Peygamber’lerin görevleri ötesine geçilmemesi, her Mü’min ve Muvahhid(Allah’ın Bir’liğine inanan) Müslümanlar’ın farz olarak yapması gereken, “emr-i bil mâ’ruf ve nehy-i anil münker” görevinin ihmal edilmesi anlamına gelmez. Zira insanların, Allah’ın “yap” dediklerini yapmak; “yapma” dediklerini yapmamak üzere uyarılmaları, her Müslüman’a farzdır. Bu nedenle, Âyet-i Kerîme’de bildirilen Peygamber’lerin tebliğ görevlerinin üzerinde bir görevimizin olmadığı bilincinde olmalı; kendi görevlerimizin ihmal edilmemesi gerektiğini bilmeliyiz.
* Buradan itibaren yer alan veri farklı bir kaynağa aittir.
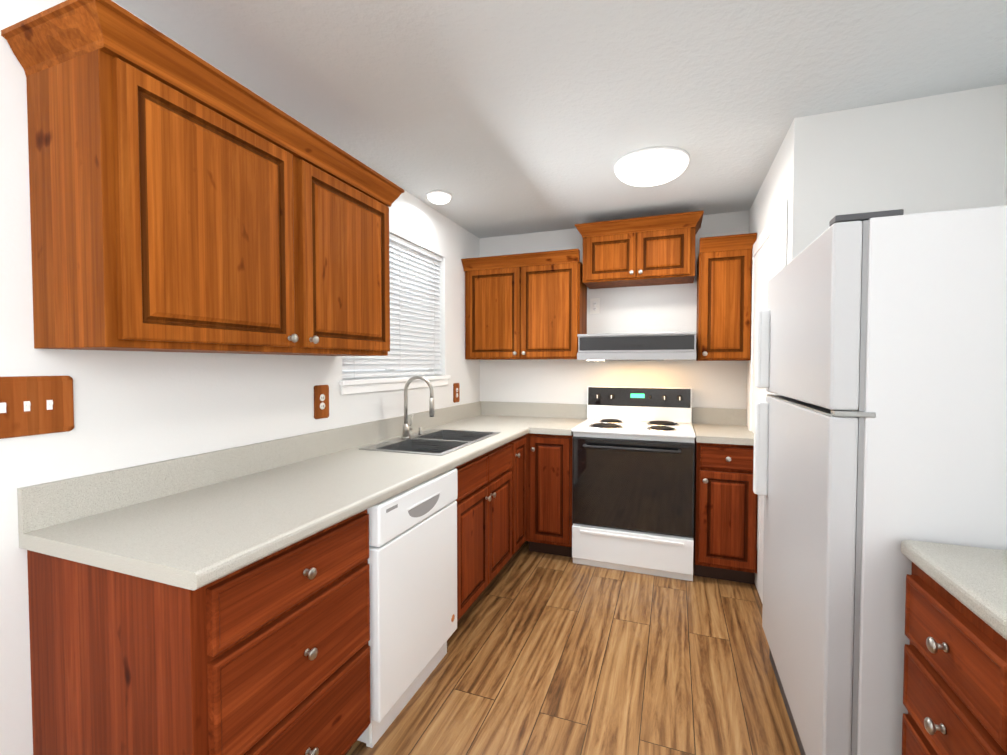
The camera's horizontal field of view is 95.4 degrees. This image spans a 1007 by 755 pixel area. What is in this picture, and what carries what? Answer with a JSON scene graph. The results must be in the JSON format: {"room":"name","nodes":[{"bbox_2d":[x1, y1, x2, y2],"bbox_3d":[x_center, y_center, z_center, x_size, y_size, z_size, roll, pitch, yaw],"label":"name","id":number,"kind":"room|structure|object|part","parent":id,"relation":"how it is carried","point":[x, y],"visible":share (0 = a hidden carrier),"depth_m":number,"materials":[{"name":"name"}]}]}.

Allah'ın emirleri çerçevesinde, Kur'an'ın hükümlerine göre yaşamak hedefimize erişmek temennilerimle.
***
PEYGAMBER’İN GÖREVİ SADECE DUYURMADIR:
5. Maide Sûresi 99. Âyet-i Kerîme(125. Sayfa):
“99 - Peygamber'in üzerine düşen sadece duyurmadır. Allah, açıkladıklarınızı da gizlediklerinizi de bilir.”
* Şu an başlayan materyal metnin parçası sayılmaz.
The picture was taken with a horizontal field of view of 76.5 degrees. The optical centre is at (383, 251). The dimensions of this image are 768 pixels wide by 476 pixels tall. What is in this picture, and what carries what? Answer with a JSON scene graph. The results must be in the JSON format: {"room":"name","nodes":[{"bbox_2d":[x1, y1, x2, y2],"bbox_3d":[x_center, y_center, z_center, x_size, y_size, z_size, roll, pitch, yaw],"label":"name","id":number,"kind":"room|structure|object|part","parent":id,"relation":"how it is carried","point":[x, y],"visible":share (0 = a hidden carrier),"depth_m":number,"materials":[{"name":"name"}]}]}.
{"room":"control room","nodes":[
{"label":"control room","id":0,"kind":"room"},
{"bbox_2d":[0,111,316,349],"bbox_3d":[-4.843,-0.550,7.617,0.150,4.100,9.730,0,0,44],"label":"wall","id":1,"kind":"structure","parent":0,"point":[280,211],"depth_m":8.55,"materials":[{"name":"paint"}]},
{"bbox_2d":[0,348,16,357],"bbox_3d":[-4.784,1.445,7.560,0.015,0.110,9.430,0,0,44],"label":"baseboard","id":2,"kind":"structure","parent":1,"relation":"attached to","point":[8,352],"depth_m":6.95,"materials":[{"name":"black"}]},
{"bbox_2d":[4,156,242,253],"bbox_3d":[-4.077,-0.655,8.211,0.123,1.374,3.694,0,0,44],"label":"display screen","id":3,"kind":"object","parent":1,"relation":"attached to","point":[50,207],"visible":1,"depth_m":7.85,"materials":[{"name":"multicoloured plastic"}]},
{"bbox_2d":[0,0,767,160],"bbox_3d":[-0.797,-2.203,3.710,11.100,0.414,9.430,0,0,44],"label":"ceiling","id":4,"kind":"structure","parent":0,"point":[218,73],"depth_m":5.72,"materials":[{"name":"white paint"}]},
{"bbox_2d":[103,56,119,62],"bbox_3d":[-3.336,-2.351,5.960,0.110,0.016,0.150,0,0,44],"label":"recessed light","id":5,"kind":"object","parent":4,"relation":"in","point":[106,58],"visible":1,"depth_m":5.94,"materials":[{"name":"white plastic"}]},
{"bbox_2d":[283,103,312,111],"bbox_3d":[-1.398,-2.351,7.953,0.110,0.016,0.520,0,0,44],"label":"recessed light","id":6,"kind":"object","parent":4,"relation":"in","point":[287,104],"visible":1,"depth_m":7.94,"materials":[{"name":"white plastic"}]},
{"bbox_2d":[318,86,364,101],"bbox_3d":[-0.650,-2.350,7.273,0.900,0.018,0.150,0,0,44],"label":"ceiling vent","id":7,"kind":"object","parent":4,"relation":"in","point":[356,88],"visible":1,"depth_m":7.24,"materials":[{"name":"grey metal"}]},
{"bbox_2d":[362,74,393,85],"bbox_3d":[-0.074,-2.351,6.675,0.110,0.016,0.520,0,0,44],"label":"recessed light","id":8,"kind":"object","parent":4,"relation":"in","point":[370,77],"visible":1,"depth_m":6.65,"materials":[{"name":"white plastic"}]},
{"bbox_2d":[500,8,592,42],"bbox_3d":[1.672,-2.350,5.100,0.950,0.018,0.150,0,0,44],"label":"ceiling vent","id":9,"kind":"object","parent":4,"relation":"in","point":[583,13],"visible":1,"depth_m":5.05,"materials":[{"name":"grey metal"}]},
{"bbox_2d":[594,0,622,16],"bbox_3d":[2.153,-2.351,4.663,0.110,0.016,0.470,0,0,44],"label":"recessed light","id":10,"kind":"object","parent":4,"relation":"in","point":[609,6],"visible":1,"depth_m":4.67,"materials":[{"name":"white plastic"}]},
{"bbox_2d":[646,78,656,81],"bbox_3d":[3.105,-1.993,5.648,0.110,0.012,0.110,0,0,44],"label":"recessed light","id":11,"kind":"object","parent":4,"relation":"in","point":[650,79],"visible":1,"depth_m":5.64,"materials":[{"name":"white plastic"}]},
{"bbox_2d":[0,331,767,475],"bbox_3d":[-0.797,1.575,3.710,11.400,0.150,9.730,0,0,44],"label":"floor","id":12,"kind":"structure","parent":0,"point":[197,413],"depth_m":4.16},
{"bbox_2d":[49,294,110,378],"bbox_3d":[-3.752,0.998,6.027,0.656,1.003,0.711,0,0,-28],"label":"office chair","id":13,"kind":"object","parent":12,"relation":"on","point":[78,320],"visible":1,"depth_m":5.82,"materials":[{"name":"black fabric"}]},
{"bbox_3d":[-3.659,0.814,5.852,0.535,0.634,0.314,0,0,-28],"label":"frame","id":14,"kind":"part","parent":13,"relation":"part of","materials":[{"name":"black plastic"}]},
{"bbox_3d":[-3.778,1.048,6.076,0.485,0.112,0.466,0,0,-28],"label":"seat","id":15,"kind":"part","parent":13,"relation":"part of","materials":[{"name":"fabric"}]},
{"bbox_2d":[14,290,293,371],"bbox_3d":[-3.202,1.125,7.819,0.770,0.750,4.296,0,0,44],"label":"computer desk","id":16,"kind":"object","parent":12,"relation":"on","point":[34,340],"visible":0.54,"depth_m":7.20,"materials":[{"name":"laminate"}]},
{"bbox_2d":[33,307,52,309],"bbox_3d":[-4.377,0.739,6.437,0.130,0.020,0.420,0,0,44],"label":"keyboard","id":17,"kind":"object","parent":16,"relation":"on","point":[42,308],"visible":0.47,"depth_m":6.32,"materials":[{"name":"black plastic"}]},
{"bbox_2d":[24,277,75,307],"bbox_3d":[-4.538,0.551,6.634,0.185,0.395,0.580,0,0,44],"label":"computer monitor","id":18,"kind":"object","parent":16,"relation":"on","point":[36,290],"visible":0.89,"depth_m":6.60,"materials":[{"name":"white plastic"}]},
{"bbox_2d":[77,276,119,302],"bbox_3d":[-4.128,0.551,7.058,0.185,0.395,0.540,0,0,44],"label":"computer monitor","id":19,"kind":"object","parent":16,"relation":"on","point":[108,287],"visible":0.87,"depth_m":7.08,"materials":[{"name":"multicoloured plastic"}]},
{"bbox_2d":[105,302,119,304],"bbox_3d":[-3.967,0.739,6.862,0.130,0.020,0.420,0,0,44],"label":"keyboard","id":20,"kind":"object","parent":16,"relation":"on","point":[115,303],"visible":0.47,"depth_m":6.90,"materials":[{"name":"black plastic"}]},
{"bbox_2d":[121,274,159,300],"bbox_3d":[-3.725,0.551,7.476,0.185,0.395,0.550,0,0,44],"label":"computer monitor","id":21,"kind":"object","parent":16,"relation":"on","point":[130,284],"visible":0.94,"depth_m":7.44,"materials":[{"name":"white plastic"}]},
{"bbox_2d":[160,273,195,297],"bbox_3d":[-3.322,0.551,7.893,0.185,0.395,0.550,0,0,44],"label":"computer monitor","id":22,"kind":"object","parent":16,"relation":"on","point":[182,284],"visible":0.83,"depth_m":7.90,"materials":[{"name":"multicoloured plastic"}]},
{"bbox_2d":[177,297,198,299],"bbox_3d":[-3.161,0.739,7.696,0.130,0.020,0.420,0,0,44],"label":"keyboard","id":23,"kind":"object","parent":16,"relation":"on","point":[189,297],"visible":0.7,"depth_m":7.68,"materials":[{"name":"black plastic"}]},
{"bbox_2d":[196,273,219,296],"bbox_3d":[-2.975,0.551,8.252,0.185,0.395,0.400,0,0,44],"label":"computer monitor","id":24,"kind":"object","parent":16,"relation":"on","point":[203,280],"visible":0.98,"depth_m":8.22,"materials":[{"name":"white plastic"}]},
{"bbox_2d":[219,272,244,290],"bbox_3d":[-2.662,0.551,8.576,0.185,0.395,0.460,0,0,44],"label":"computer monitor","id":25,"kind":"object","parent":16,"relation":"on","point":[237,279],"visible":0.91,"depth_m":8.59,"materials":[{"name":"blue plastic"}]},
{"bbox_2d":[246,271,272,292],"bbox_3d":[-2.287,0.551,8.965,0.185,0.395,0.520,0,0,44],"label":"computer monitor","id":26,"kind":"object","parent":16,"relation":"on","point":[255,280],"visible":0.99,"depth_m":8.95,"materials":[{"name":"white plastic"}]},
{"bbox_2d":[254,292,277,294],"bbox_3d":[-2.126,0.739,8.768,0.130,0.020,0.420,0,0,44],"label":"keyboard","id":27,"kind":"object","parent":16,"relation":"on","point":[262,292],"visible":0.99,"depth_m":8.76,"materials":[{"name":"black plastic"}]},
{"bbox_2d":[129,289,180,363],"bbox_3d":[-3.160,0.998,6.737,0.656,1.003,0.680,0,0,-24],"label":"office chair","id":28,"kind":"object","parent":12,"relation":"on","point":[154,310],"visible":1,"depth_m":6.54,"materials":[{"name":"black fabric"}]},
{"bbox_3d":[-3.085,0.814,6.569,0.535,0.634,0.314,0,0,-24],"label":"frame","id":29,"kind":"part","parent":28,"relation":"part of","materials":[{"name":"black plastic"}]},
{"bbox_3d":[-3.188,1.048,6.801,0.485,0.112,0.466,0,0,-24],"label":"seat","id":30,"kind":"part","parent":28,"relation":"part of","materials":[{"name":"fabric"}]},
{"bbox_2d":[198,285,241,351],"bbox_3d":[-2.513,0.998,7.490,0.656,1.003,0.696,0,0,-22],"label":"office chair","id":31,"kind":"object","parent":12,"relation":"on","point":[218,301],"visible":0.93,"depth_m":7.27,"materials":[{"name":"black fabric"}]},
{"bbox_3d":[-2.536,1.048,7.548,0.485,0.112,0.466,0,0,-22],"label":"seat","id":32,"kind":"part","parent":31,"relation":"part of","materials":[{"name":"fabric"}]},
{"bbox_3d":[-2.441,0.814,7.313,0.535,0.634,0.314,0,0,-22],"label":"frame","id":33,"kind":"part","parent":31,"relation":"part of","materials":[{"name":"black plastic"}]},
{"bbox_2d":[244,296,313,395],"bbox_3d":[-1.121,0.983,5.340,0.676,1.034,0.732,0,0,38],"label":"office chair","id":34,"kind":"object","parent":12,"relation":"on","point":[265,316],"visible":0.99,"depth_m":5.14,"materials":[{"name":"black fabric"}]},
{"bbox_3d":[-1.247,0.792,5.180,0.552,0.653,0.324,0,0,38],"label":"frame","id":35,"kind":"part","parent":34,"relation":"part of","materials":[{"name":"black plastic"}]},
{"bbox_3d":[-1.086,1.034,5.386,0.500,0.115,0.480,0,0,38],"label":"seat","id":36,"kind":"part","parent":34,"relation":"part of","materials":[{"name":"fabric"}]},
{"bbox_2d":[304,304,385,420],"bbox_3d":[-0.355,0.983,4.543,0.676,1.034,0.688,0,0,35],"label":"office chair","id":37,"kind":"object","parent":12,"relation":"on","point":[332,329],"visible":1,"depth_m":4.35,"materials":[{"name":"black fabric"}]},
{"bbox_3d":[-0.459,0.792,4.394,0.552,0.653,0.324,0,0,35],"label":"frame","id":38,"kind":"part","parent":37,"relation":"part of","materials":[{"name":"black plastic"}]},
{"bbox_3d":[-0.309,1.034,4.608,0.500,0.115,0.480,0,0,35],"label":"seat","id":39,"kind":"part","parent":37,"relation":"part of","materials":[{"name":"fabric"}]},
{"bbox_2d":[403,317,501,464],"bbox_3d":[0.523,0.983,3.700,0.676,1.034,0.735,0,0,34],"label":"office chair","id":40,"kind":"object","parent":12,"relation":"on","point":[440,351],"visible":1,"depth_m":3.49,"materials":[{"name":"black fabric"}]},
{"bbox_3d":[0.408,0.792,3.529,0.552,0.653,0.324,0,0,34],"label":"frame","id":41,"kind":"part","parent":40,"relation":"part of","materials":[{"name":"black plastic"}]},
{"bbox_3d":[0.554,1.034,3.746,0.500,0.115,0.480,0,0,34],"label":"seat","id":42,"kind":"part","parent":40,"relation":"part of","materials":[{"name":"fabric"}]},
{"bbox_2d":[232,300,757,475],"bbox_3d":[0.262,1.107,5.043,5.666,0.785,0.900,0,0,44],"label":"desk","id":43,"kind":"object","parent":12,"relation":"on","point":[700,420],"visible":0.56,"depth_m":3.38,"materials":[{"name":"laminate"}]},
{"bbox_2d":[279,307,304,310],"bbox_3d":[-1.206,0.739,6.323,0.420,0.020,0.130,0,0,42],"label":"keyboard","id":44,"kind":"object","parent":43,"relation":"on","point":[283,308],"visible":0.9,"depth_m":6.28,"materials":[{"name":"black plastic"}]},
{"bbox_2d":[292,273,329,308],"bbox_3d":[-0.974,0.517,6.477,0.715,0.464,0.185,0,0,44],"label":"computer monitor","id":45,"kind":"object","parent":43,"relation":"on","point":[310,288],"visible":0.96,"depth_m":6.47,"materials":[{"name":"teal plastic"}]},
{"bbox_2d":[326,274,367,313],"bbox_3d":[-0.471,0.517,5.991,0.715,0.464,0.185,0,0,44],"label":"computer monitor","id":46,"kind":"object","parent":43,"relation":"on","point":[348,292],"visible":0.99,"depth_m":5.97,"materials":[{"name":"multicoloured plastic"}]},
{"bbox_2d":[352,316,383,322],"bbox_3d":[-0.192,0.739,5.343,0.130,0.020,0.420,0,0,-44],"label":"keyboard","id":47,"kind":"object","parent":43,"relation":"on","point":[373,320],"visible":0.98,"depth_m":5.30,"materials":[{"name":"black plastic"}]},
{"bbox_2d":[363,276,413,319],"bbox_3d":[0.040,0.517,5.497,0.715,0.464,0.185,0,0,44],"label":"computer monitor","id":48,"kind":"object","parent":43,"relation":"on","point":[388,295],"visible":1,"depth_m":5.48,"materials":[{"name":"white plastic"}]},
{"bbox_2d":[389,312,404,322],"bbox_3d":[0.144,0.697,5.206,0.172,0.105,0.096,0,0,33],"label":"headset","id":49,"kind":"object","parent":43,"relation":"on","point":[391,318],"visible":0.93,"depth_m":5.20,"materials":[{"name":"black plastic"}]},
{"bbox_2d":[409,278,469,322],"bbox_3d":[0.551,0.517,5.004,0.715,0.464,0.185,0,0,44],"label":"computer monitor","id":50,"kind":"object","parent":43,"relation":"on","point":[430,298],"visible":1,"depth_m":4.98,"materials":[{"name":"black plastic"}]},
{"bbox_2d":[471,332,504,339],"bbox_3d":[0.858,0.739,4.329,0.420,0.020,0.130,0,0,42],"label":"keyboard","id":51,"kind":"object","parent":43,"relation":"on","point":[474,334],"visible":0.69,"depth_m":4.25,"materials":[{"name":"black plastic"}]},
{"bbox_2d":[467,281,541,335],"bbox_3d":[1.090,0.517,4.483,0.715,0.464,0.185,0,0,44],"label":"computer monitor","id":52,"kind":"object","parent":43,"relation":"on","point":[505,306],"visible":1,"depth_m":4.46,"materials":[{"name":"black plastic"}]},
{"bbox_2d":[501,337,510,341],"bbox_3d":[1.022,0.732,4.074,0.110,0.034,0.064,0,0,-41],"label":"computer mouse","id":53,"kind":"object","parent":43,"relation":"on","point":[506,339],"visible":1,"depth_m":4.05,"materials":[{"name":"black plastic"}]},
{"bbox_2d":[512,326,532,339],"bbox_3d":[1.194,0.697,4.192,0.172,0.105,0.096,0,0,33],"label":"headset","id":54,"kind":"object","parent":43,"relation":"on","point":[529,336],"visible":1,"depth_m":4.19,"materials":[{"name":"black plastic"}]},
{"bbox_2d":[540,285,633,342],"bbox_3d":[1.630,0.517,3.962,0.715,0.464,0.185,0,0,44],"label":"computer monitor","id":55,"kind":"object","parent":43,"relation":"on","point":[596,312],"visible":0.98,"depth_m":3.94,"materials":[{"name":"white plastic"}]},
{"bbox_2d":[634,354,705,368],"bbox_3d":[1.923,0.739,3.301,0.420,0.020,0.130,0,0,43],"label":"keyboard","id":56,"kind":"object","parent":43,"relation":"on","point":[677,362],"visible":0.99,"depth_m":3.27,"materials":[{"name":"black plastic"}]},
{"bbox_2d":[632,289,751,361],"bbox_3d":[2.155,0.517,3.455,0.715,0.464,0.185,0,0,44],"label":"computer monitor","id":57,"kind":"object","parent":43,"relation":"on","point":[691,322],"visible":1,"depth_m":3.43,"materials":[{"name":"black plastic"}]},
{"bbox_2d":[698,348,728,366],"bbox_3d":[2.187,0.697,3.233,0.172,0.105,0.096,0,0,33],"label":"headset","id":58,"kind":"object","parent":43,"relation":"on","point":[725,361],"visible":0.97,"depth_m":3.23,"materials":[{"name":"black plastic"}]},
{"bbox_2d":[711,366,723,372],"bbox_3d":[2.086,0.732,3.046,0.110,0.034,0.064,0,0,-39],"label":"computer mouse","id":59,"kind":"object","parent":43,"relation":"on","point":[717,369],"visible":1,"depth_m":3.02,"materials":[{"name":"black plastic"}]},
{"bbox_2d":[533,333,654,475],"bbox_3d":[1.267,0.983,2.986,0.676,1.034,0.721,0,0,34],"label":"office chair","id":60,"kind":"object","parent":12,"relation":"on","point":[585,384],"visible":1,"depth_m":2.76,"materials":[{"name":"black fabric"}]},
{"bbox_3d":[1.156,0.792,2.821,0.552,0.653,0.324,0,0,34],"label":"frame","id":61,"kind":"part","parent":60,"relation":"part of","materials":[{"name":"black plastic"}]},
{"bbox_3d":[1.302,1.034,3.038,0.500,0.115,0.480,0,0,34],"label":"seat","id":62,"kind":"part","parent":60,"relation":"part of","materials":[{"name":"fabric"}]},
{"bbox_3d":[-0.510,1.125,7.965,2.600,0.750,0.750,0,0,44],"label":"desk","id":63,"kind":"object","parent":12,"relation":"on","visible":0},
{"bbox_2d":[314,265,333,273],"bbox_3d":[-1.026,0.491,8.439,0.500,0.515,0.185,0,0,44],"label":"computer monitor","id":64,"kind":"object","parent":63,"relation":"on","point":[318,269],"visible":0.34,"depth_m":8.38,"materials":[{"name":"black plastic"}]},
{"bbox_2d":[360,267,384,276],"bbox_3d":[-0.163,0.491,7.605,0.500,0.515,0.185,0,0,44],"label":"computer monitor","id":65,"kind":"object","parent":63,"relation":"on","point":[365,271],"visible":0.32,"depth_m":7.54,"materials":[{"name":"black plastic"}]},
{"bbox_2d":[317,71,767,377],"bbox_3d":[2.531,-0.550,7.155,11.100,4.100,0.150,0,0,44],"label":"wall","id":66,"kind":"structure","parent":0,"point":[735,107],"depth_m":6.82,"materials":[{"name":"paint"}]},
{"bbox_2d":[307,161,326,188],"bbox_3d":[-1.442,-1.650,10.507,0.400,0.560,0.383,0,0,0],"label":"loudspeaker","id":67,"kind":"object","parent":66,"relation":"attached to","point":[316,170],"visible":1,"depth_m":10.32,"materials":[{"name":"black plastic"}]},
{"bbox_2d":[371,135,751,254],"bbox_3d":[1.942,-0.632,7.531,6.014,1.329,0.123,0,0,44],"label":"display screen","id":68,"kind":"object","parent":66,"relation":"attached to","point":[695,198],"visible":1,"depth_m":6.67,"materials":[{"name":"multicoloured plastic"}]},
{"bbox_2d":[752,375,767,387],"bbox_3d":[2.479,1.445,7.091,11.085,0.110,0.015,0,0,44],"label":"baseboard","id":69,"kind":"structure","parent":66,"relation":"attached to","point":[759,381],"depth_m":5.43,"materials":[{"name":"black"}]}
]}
Peygamberler'imiz, sadece duyurma ve tebliğ görevleri ile sorumludurlar. Hiçbir Peygamber, insanları irşâd edip, görevlerini yaparken, insanları tedip etme, azarlama, vurma, dövme, kınama gibi yanlış hareketler içerisine girmemişlerdir. Giremezler de. Daima güler yüzlü olmuşlar, sükûnetle görevlerini tebliğ etmişlerdir. Bu nedenle insanların Peygamberler'in görevleri üzerinde bir görev üstlenmeleri düşünülemez. Diğer kimselere dinimizin emirlerini ancak bildirebilirler. Onlara zorla Kur'an-ı Kerîm'in emirlerini bildirme hakkına sahip değillerdir. Allah, Peygamber'lerine vermediği zorlama ile dinin tebliğini, insanlara hiç vermemiştir.
Atalar sözüdür. “Güzel söz/ tatlı dil yılanı deliğinden çıkarır” sözünün en güzel örneğini Peygamber’ler vermişlerdir. Hiçbir Peygamber'in yaşantısında kötü söz bulunmaz. Zira Allah, Kur’ân-ı Kerîm’inde:
ÇİRKİN SÖZ SÖYLEMEYİN. ALLAH ÇİRKİN SÖZÜN AÇIKÇA SÖYLENMESİNDEN HOŞLANMAZ:
4. Nisâ Sûresi 148. Âyet-i Kerîme(103. Sayfa):
“148. Allah, zulme uğrayanların dışında, çirkin sözün açıkça söylenmesinden hoşlanmaz. Allah her şeyi hakkıyla işiten, hakkıyla bilendir.” demek suretiyle, çirkin sözden uzak yaşamamız gerektiği uyarısını yapmaktadır. Bu nedenle, Peygamber’ler ancak tebliğ etmişler; bu ikazın ötesine geçecek tebliğlerde bulunmamışlardır.
Allah'ın emirleri çerçevesinde, Kur'an'ın hükümlerine göre yaşamak hedefimize erişmek dileklerimle.
Saygılarımla. 15.07.2021 11:45
ÖNEMLİ NOT:
1-) KİTABIMIN FORMATI GEREĞİ:
1- EZBERLEMEMİZ GEREKEN ÂYETLERİ KISACA BAŞLANGIÇ CÜMLESİNE KIRMIZI FONTLA;
2- ALTINA SÛRE NUMARASI, SÛRE ADI, ÂYET NUMARASI, HANGİ SAYFADA OLDUĞUNU MAVİ FONTLA;
3- ÂYET MEÂLİNİ SİYAH FONTLA YAZMAKTAYIM.
BU FORMAT, TEKRAR ETMELERİ BARINDIRSA DA, OKUMADA GERİ DÖNMELERİ ÖNLEME AÇISINDAN ZAMAN KAZANDIRACAĞI İÇİN, FAYDALI OLACAKTIR KANAATİNDEYİM.
2-) KİTAPTAN DAHA FAZLA OKUYUCUYA ULAŞABİLECEĞİM İÇİN, SİTEMDE, TÜM AÇIKLAMALI ÂYETLERİ SUNMAKTAYIM, İNŞALLAH!